Access Control in Arktos Multi-Tenancy

Peng Du, Xiaoning Ding

Introduction

This document is a part of the multi-tenancy design documents. It describes access control related topics in multi-tenancy design, including authentication, authorization and admission control.

Please refer to other design documents in the "multi-tenancy" document directory if you want to learn about other parts in the multi-tenancy design.

Authentication

Same to Kubernetes, Arktos supports configurable multiple authenticators. Each authenticator implements a different way of authenticating users or service accounts. For an incoming API request, each authenticator will be tried in sequence until one of them succeed.
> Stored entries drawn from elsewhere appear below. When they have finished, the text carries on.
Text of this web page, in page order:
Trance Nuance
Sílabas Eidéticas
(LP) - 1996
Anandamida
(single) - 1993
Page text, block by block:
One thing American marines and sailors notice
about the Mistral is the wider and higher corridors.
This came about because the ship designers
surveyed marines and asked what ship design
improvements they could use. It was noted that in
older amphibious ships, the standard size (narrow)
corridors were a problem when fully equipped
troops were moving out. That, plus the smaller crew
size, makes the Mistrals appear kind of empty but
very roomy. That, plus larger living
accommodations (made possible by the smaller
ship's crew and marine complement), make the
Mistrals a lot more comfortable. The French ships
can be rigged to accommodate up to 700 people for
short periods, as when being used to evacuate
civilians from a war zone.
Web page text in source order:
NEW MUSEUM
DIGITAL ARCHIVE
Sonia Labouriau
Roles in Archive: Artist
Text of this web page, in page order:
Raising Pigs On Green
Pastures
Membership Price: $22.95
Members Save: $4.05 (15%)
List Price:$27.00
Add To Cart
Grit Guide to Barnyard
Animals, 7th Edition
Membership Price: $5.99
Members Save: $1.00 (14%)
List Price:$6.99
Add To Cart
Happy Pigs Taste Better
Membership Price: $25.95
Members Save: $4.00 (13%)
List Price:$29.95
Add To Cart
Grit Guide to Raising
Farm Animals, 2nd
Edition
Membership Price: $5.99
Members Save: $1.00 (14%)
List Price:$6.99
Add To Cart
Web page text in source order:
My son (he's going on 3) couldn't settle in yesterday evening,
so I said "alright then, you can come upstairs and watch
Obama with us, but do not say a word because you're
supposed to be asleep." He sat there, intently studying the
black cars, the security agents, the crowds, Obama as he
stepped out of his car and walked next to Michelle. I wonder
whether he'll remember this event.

The key changes to each authenticator is that it needs to retrieve the tenant information and put it into request context.

1.Certificate Authenticator

The existing X509 certificate authenticator reads "/CN" and "/O" from cert subject, and map them to user name and groups respectively. To make the authenticator tenancy-aware, "/O" is changed to map to tenant and "/OU" (Organization Unit) to map to groups instead. To maintain backward compatibility, two formats are to be used. If "tenant:" is at the beginning of "/O", then what's after the it will be treated as tenant. For example, with "/O=tenant:tenantA/OU=app1/OU=app2", tenant will be set as "tenantA", and groups will be ["app1", "app2"]. If "tenant:" is not found at the beginning of "/O", the string before the first ":" in /CN will be used as tenant. For example, with "/CN=tenantB:demo/O=app1/O=app2", tenant will be set to "tenantB".
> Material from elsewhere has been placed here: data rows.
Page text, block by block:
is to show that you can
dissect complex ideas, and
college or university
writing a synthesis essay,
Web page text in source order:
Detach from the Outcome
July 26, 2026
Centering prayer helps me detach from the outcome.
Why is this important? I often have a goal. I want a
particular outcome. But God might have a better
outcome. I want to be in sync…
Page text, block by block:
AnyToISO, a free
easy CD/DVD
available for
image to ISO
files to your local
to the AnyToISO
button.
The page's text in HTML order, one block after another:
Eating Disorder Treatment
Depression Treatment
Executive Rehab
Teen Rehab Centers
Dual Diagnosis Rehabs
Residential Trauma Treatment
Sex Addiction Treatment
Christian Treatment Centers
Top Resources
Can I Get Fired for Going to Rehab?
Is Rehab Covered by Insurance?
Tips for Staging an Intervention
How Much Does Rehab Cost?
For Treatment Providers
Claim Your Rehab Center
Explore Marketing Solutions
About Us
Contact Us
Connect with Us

Here is a sample certificate request with the new format specifying tenant explicitly in /O:

openssl req -new -key demo.pem -out demo-csr.pem -subj "/CN=userA/O=tenant:tenantA/OU=app1"

And here is a sample certificate request with the old format where tenant is take implicitly from /CN:

openssl req -new -key demo.pem -out demo-csr.pem -subj "/CN=tenant:tenantA/O=app1/O=app2"

If both of the above formats fail to produce a valid tenant name, the request will be rejected.

2.Token File Authenticator

With --token-auth-file=/path/to/tokenfile, token is read from tokenfile with the following format:

[token],[user],[uid],[groups...],[other data]

Token file is prepared by system admin and supplied to cluster at start-up time. To support multi-tenancy, this format is changed to:

[token],[user],[uid],[groups...],[other data],,[tenant]

The empty ",," at the end indicates a tenant name is to follow. This new format provides backward compatibility. If no such field of arrangement exists, it will be identified as the old format and thus tenant is defaulted to "system".

3.Basic Auth File Authenticator

With--basic-auth-file=/path/to/somefile, token is read from tokenfile with the following format:

[password],[user],[uid],[groups...],[other data]

Password file is prepared by system admin and supplied to cluster at start-up time. To support multi-tenancy, this format is changed to:

[password],[user],[uid],[groups...],[other data],,[tenant]

The empty ",," at the end indicates a tenant name is to follow. This new format provides backward compatibility. If no such field of arrangement exists, it will be identified as the old format and thus tenant is defaulted to "system".

4.Service Account Authenticator

Service account can use JSON Web Token (JWT) as a bearer token to authenticate with apiserver. Both service account and sercret will be changed to tenant-scope. The tenant name is to be added to the bearer token so that it can be retrieved and verified during authentication.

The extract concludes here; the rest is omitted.